Understanding alternative spirits distribution options
By Melita KielySpirits distribution is competitive. With large-scale consolidation, a reduction in alcohol consumption and saturated shelves, how else can brands grow distribution and find success outside of traditional models? Digital distribution platform Bemakers dives into the options.

“In the macro environment, yes, it’s a tough market, and the industry is struggling, but there is clearly still opportunity,” says Morten Stengaard, CEO of Bemakers. “Eight years ago, anyone could found a gin brand and get some traction, and maybe even some funding; that has clearly changed.
“It’s a much harder market for establishing a brand and getting traction. But it also means that the brands that know how to build and how to hustle, if you will, they can actually get traction and find revenue.”
In 2026, with the advancement of technology, including e-commerce and AI, and the growing availability of direct-to-consumer shipping, routes to market can look different today than they did even just five to 10 years ago.
For Stengaard and the Bemakers team, there remains a lack of understanding about how different distribution models can be utilised by brands and companies of all sizes. Stengaard is forthcoming in stressing the Bemakers model, for example, is not suitable for every brand, but he believes there should be more conversations about education and alternative options to successfully build distribution in the modern era.

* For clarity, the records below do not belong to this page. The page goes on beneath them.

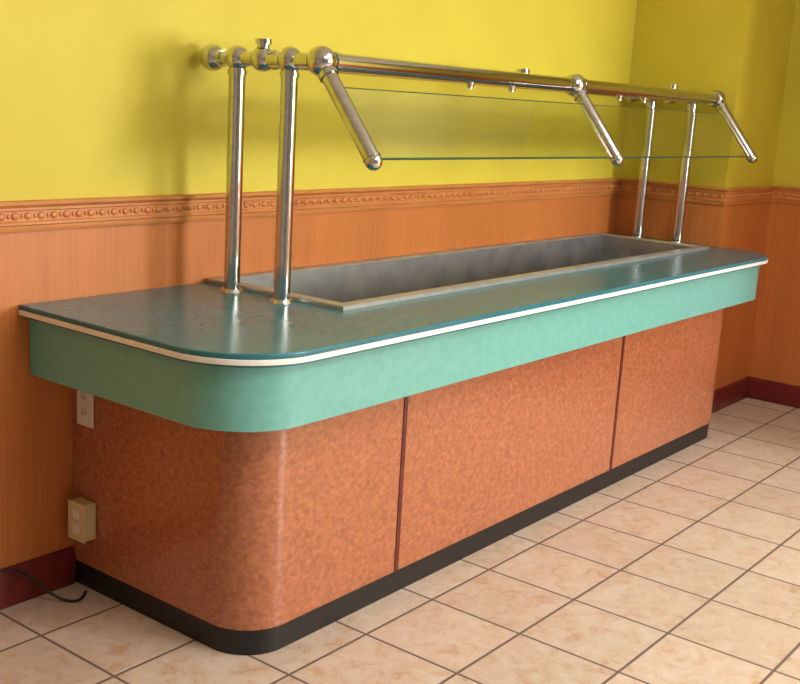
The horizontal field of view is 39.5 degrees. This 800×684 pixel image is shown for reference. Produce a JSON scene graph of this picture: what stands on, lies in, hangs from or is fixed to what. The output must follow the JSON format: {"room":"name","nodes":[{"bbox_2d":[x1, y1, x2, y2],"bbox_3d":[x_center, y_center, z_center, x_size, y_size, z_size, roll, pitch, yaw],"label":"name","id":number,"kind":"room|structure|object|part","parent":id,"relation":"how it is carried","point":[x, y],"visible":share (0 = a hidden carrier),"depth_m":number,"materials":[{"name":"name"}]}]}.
{"room":"eatery","nodes":[
{"label":"eatery","id":0,"kind":"room"},
{"bbox_2d":[0,0,636,568],"bbox_3d":[-0.765,-0.744,3.255,0.100,2.900,7.486,13,15,36],"label":"wall","id":1,"kind":"structure","parent":0,"point":[99,98],"depth_m":3.39,"materials":[{"name":"paint"}]},
{"bbox_2d":[0,546,74,609],"bbox_3d":[-2.005,0.883,1.993,0.014,0.115,3.368,13,15,36],"label":"baseboard","id":2,"kind":"structure","parent":1,"relation":"attached to","point":[55,570],"depth_m":3.20,"materials":[{"name":"red wood"}]},
{"bbox_2d":[0,178,799,233],"bbox_3d":[-0.402,-0.395,3.408,7.639,0.084,2.013,-5,15,-34],"label":"trim","id":3,"kind":"structure","parent":1,"relation":"attached to","point":[33,224],"depth_m":3.91,"materials":[{"name":"brown wood"}]},
{"bbox_2d":[0,398,799,683],"bbox_3d":[1.546,1.252,1.762,6.200,0.100,7.486,13,15,36],"label":"floor","id":4,"kind":"structure","parent":0,"point":[684,568],"depth_m":3.29,"materials":[{"name":"tile"}]},
{"bbox_2d":[0,569,86,602],"bbox_3d":[-1.002,0.684,3.149,0.251,0.128,0.053,-5,15,-34],"label":"power cord","id":5,"kind":"object","parent":4,"relation":"on","point":[1,570],"visible":1,"depth_m":3.17,"materials":[{"name":"black rubber"}]},
{"bbox_2d":[18,38,767,655],"bbox_3d":[0.368,-0.198,4.101,0.862,1.606,3.455,13,15,36],"label":"bar","id":6,"kind":"object","parent":4,"relation":"on","point":[268,458],"visible":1,"depth_m":3.25,"materials":[{"name":"laminate"}]},
{"bbox_2d":[68,497,95,543],"bbox_3d":[-0.916,0.512,3.208,0.076,0.116,0.047,13,15,36],"label":"outlet box","id":7,"kind":"object","parent":6,"relation":"attached to","point":[81,511],"visible":1,"depth_m":3.19,"materials":[{"name":"beige plastic"}]},
{"bbox_2d":[72,509,78,519],"bbox_3d":[-0.929,0.494,3.186,0.028,0.026,0.002,13,15,36],"label":"socket","id":8,"kind":"object","parent":7,"relation":"attached to","point":[75,512],"depth_m":3.18,"materials":[{"name":"white plastic"}]},
{"bbox_2d":[73,524,78,533],"bbox_3d":[-0.931,0.537,3.195,0.028,0.026,0.002,13,15,36],"label":"socket","id":9,"kind":"object","parent":7,"relation":"attached to","point":[75,526],"depth_m":3.19,"materials":[{"name":"white plastic"}]},
{"bbox_2d":[77,390,93,428],"bbox_3d":[-0.895,0.179,3.159,0.072,0.124,0.008,13,15,36],"label":"wall outlet","id":10,"kind":"object","parent":6,"relation":"attached to","point":[85,401],"visible":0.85,"depth_m":3.15,"materials":[{"name":"white plastic"}]},
{"bbox_2d":[81,392,86,402],"bbox_3d":[-0.895,0.158,3.152,0.028,0.026,0.002,13,15,36],"label":"socket","id":11,"kind":"object","parent":10,"relation":"attached to","point":[83,394],"depth_m":3.15,"materials":[{"name":"white plastic"}]},
{"bbox_2d":[81,407,86,417],"bbox_3d":[-0.898,0.201,3.162,0.028,0.026,0.002,13,15,36],"label":"socket","id":12,"kind":"object","parent":10,"relation":"attached to","point":[83,409],"depth_m":3.16,"materials":[{"name":"white plastic"}]},
{"bbox_3d":[-0.493,-0.491,3.318,0.049,0.690,0.049,13,15,36],"label":"post","id":13,"kind":"part","parent":6,"relation":"part of","materials":[{"name":"silver metal"}]},
{"bbox_3d":[-0.390,-0.845,3.177,0.036,0.012,0.036,13,15,36],"label":"knob","id":14,"kind":"part","parent":6,"relation":"part of","materials":[{"name":"silver metal"}]},
{"bbox_3d":[-0.328,-0.454,3.194,0.049,0.690,0.049,13,15,36],"label":"post","id":15,"kind":"part","parent":6,"relation":"part of","materials":[{"name":"silver metal"}]},
{"bbox_3d":[-0.143,-0.627,3.018,0.240,0.286,0.047,13,15,36],"label":"arm","id":16,"kind":"part","parent":6,"relation":"part of","materials":[{"name":"silver metal"}]},
{"bbox_2d":[19,233,767,359],"bbox_3d":[0.371,-0.247,4.091,0.860,0.014,3.452,13,15,36],"label":"countertop","id":17,"kind":"structure","parent":6,"relation":"on","point":[199,319],"depth_m":3.11,"materials":[{"name":"teal laminate"}]},
{"bbox_2d":[240,235,689,302],"bbox_3d":[0.411,-0.224,4.388,0.486,0.194,2.525,13,15,36],"label":"basin","id":18,"kind":"object","parent":6,"relation":"in","point":[351,282],"depth_m":4.48,"materials":[{"name":"silver metal"}]},
{"bbox_3d":[0.454,-0.991,4.252,0.045,0.045,2.748,13,15,36],"label":"rail","id":19,"kind":"part","parent":6,"relation":"part of","materials":[{"name":"silver metal"}]},
{"bbox_3d":[0.630,-0.952,4.119,0.051,0.051,2.748,13,15,36],"label":"rail","id":20,"kind":"part","parent":6,"relation":"part of","materials":[{"name":"silver metal"}]},
{"bbox_3d":[0.720,-0.774,4.077,0.147,0.184,2.696,13,15,36],"label":"glass panel","id":21,"kind":"part","parent":6,"relation":"part of","materials":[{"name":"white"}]},
{"bbox_3d":[0.724,-0.813,4.113,0.240,0.286,0.047,13,15,36],"label":"arm","id":22,"kind":"part","parent":6,"relation":"part of","materials":[{"name":"silver metal"}]},
{"bbox_3d":[1.199,-0.853,5.453,0.049,0.690,0.049,13,15,36],"label":"post","id":23,"kind":"part","parent":6,"relation":"part of","materials":[{"name":"silver metal"}]},
{"bbox_3d":[1.364,-0.817,5.329,0.049,0.690,0.049,13,15,36],"label":"post","id":24,"kind":"part","parent":6,"relation":"part of","materials":[{"name":"silver metal"}]},
{"bbox_3d":[1.549,-0.990,5.153,0.240,0.286,0.047,13,15,36],"label":"arm","id":25,"kind":"part","parent":6,"relation":"part of","materials":[{"name":"silver metal"}]},
{"bbox_2d":[614,0,795,389],"bbox_3d":[1.542,-1.126,5.645,0.557,2.900,0.631,13,15,36],"label":"wall column","id":26,"kind":"structure","parent":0,"point":[740,49],"depth_m":5.42,"materials":[{"name":"paint"}]},
{"bbox_2d":[748,0,799,385],"bbox_3d":[4.125,-0.650,4.149,5.443,2.900,0.100,13,15,36],"label":"wall","id":27,"kind":"structure","parent":0,"point":[775,351],"depth_m":5.81,"materials":[{"name":"paint"}]},
{"bbox_2d":[711,376,799,413],"bbox_3d":[2.179,0.346,5.611,2.434,0.115,0.611,7,13,17],"label":"baseboard","id":28,"kind":"structure","parent":27,"relation":"attached to","point":[784,394],"depth_m":5.89,"materials":[{"name":"red wood"}]}
]}

With experience in both brand building and distribution (through co-founding Andersen Winery in Denmark and Bemakers), he has a broad understanding of the challenges facing both parties – and also how to potentially alleviate some of those issues.
“Many traditional distributors are struggling with making profit. And why is that? That is obviously a consequence of the whole value chain being down, where consumers are buying less,” he explains. “If [distributors] already have eight gins, for example, they’re not buying number nine and number 10. They’re probably buying less. They have enough stock already.
“It’s the same with off-trade channels. We work with a lot of speciality stores. They have downscaled their listings, so they have fewer gins, for example, but also in whisky and other categories. They’re taking, generally, slightly cheaper products because the market is not there for the €100+ [US$118] whisky to the extent it was five years ago.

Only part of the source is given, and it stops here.